For instance, the characters’ names were decided after Conklin had already written the first few chapters. Thyme’s older sister is named Coriander and her younger brother Valerian, while their mother is Rosemary. Once Conklin decided to name her protagonist Thyme, the title came easily.
“The title is a play on words and helped me structure the book,” she said. “Often the title changes a lot during the writing process, but ‘Counting Thyme’ was something that never changed. The title was set early.”
Aside from the obvious connotations of the title, there is another level. Rather than do chores for a cash allowance or for praise, Thyme is a busy bee throughout the book doing laundry and washing dishes to acquire time slips; to reward Thyme for helping out and being a good sport, her parents give her “time.” She will receive, say, a half hour of time for helping with dinner, which she can later redeem as a free half hour to herself for either “me time” or to go out with friends.
Throughout much of the novel, Thyme is obsessively collecting time slips, hoping that if she is able to collect enough time, her parents will allow her to return home to California to see her best friend.

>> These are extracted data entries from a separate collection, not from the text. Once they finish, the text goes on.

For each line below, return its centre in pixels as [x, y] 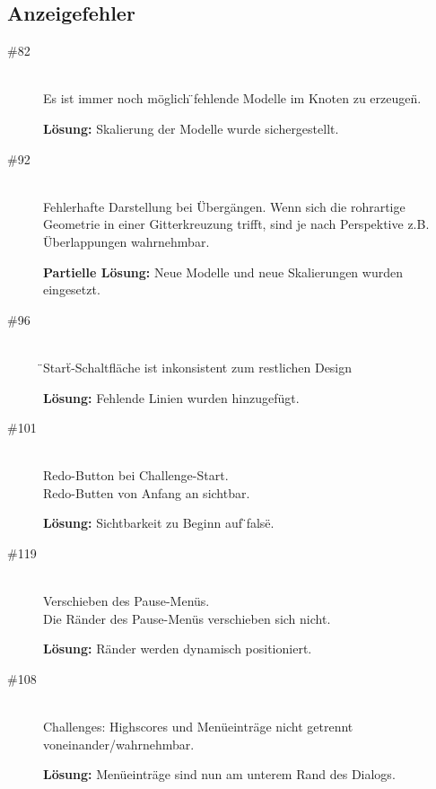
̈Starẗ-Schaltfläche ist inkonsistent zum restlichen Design [198, 367]
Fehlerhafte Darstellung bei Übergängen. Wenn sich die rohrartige [224, 206]
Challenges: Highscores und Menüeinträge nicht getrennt [198, 727]
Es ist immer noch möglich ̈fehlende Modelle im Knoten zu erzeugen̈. [232, 98]
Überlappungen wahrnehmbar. [126, 241]
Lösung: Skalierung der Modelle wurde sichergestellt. [191, 128]
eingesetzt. [72, 289]
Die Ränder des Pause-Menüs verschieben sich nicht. [187, 618]
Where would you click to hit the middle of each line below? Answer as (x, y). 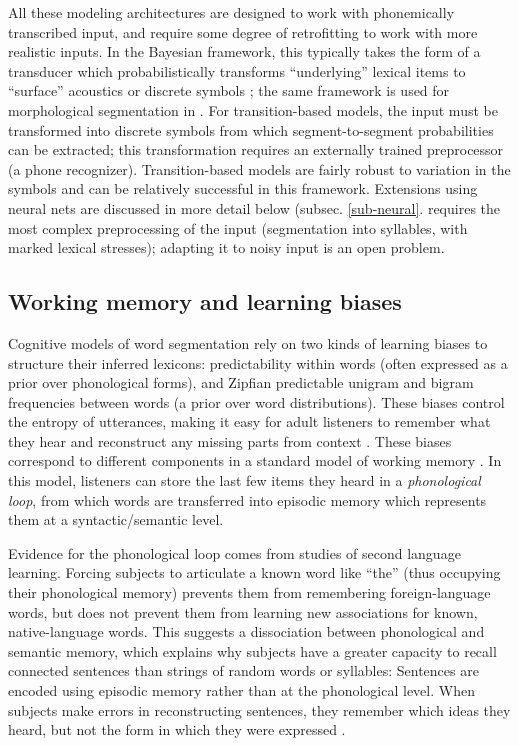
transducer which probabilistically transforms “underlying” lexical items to (237, 70)
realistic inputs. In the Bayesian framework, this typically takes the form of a (244, 51)
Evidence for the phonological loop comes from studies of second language (234, 552)
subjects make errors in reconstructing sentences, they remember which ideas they (259, 709)
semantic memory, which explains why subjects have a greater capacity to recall (252, 650)
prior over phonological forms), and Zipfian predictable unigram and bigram (241, 382)
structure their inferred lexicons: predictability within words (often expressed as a (258, 362)
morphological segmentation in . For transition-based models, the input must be (253, 109)

Although Conklin never used time slips with her own children, the idea was extrapolated from her own life.
“During summer vacation my kids would want to use electronic devices when they were not at the Baird camp, so I made them earn it,” Conklin said. “We used fake $1 from some game.
“My older son wanted an old phone and had to save $70 of pretend money,” Conklin added, saying that after two and a half months, her son did indeed collect enough chits to get that phone.
Although the main focus of the book is on the Owens children, elderly neighbor Mr. Lipinsky is one of the most compelling — and Conklin’s favorite.
“For me, while of course I love every character, I laugh every time I read Mr. Lipinsky’s parts,” she said.
Mr. Lipinsky, the codger living downstairs, is rude and aggravating, yet can also be kind and helpful. As the Owens face their own familial struggles, Mr. Lipinsky is facing his own trials — the trials of growing older and feeling lonely.
“Mr. Lipinsky reminds me of my grandfather,” Conklin said. “He could be gruff, but he was also very kind.
“Mr. Lipinsky is a side character that gives you a lot in the end.”
While the book is intended to help pre-teens and teenagers navigating a difficult time in their lives, its message certainly applies to everyone, including the Mr. Lipinskys of the world.
“Thyme is struggling to find her place and how she counts in the greater picture and in her family,” Conklin said. “But everyone counts and everyone brings something unique to the world. Everyone contributes something.”
When not promoting her first novel or spending time with her family, Conklin is working on her second novel, which also stars middle-schoolers dealing with issues of friends and families. She will be at Words Bookstore tonight — along with a bake sale — so be sure to stop by.
“It’s going to be a fun event at Words,” Conklin said. “I’m really happy to support my local bookstore.”